The use of ground forces suggests superficially that a more surgical approach is being embraced that cannot be obtained through bombing alone. After all, Israel could undoubtedly flatten Gaza based on every guess, hunch, and tip of a terrorist apparatus in Gaza if it so chose. But, like America, Israel’s commitment to “purity of arms” is often counterbalanced by its strong domestic concern for avoiding Israel casualties, and the latter goal usually asserts itself when a choice must be made between the two. There are probably more prosaic reasons for the ground invasion. The use of ground forces suggests that the Israeli military leadership has concluded some intelligence can only be gathered locally and that the costs of addressing targets solely from the air is not worth the diplomatic (and sometimes domestic) backlash. There is likely also a strategic advantage to the ground invasion: the use of tanks, APCs, and infantry (especially in the wake of their apparent misuse in Lebanon) tells Hamas and the Gaza Palestinians that Israel means business in unmistakable terms.
The grand strategy of patient attrition by the Palestinian resistance depends upon a view of the Israelis as typical westerners: decadent, impatient, likely to weary of the “colonial” struggle in Palestine, cowardly, etc. Israeli actions that contrast their own physical courage and competence with the nowhere-to-be-seen Hamas leadership may have some impact on the Palestinians, reminding them that these ineffectual rocket attacks on southern Israeli settlements are boomerang assaults that do far more harm to Palestinians. It’s noteworthy that for all the criticism of the Lebanon Campaign of 2006, things have basically quieted down there after the ceasefire.
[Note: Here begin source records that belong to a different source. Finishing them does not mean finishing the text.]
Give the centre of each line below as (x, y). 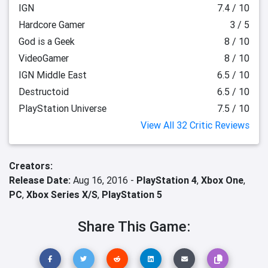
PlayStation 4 (167, 180)
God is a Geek (47, 41)
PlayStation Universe (63, 108)
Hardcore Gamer (52, 25)
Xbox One (222, 180)
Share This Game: (134, 226)
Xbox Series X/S (62, 194)
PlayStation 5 (132, 194)
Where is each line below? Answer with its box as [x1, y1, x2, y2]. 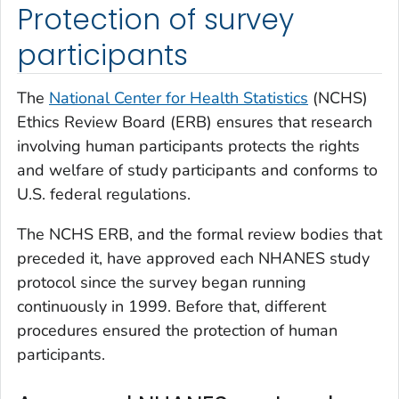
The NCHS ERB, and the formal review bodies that [17, 223, 382, 245]
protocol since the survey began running [17, 271, 306, 293]
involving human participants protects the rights [17, 134, 360, 157]
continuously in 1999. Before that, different [17, 295, 326, 317]
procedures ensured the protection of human [17, 319, 338, 341]
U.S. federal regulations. [17, 183, 191, 205]
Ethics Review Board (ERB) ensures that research [17, 110, 372, 133]
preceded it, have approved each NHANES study [17, 247, 370, 269]
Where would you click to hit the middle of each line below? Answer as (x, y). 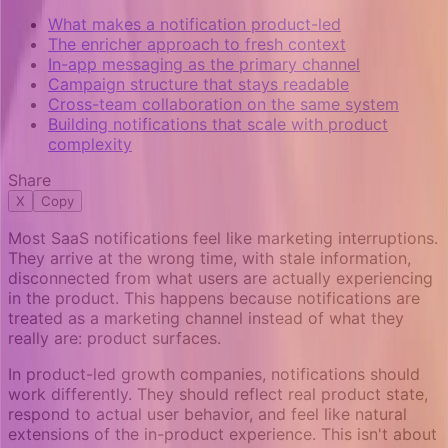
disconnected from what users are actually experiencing (220, 278)
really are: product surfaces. (114, 338)
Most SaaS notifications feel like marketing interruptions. (223, 238)
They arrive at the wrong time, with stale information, (209, 258)
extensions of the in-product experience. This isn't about (222, 434)
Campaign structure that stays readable (198, 84)
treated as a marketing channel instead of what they (206, 318)
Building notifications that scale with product (218, 124)
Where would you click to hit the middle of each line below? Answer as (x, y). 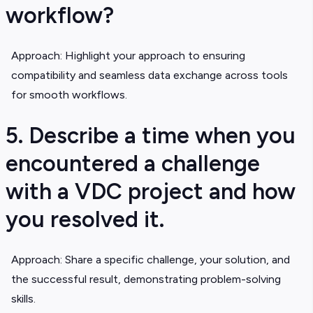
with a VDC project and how (151, 192)
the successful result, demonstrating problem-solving (146, 279)
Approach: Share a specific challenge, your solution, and (151, 260)
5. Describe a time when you (151, 136)
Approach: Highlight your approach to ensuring (128, 56)
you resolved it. (85, 220)
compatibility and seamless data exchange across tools (150, 75)
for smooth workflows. (69, 95)
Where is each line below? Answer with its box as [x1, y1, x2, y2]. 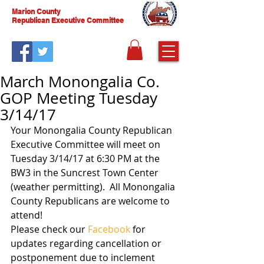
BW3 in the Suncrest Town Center [11, 166, 161, 179]
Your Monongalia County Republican [11, 123, 174, 137]
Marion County [12, 7, 61, 16]
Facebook [88, 222, 130, 236]
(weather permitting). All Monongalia [11, 180, 177, 193]
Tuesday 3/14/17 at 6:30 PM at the [11, 151, 162, 165]
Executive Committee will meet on [11, 137, 163, 151]
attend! [11, 208, 45, 222]
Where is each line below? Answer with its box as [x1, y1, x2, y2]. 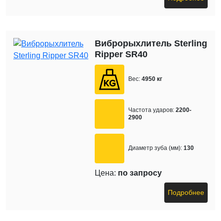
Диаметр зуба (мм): [128, 145, 183, 152]
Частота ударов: [128, 106, 175, 113]
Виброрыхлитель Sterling [95, 38, 208, 48]
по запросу [118, 168, 162, 177]
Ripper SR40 [95, 49, 148, 59]
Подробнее [168, 188, 204, 196]
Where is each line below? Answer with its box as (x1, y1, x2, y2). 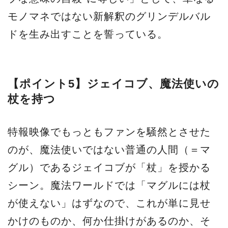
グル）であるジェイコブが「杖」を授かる (8, 162, 211, 173)
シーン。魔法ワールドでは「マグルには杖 (8, 180, 211, 191)
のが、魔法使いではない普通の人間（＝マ (8, 144, 211, 155)
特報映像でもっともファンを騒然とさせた (8, 126, 211, 137)
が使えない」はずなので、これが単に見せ (8, 197, 211, 209)
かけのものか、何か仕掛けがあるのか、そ (8, 215, 211, 226)
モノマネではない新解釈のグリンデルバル (8, 11, 211, 22)
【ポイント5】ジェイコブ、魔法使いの (8, 77, 220, 90)
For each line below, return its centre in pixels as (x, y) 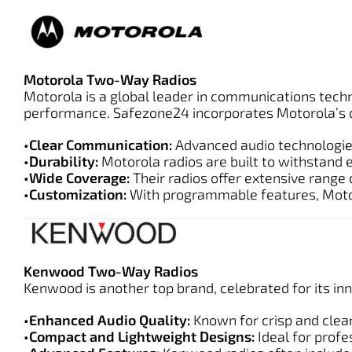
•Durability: (61, 161)
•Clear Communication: (98, 144)
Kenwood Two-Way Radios (111, 271)
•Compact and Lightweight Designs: (139, 337)
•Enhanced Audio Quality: (107, 320)
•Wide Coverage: (77, 177)
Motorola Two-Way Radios (110, 79)
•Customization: (75, 194)
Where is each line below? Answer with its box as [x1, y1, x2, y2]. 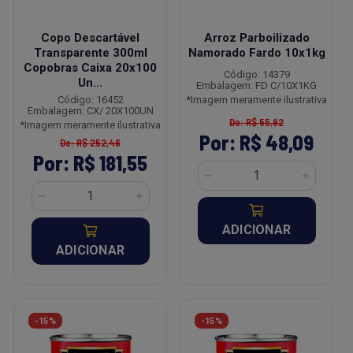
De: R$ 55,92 [229, 116, 284, 128]
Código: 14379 [223, 69, 290, 80]
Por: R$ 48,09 [199, 130, 314, 154]
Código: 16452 [57, 94, 124, 106]
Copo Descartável [41, 31, 139, 45]
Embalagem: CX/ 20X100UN [27, 105, 154, 117]
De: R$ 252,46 [60, 136, 121, 149]
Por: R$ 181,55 [33, 150, 147, 175]
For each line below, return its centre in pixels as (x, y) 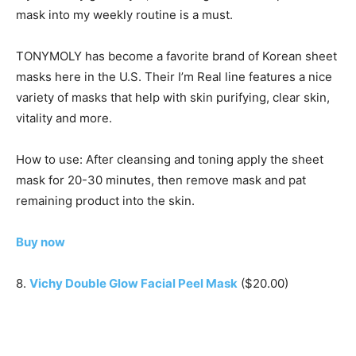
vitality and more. (64, 118)
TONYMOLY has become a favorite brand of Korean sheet (176, 56)
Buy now (41, 242)
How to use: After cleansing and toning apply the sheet (170, 160)
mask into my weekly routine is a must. (124, 15)
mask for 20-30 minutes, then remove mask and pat (161, 180)
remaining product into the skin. (105, 201)
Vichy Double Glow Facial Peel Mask (133, 284)

If Hamas’ hands are tied by its own military weakness, Israel’s are tied too by its small size, the diplomatic criticism of European nations upon whom it depends for trade, and the voice of the Israeli left that will not countenance the ethnic cleansing tactics employed in 1948 and 1967. From the standpoint of Israeli security, a punitive raid is probably the wrong tool for the job, if that job is defined as ending Palestinian national aspirations and their resort to terrorist and rocket assaults. So, as in Lebanon in 2006, it remains to be seen which of the dual effects of this operation–killing some members of Hamas and reducing their prestige but also enraging numerous Palestinians and their supporters–is the more dominant outcome. In any case, this is one battle in a long war that will likely last much longer. The dominant strategic factors have not changed and will not change from this operation, unless Israel is willing to re-occupy Gaza for an extended period of time with the sole goal of rooting our the entire Hamas infrastructure. There is little reason to think that the Olmeri government and the Israeli people are willing to do so over a more-or-less containable threat of rocket attacks from Gaza. So, even though this hammer has an anvil (unlike in Lebanon), it will not be wielded forcefully enough or for long enough to do the trick.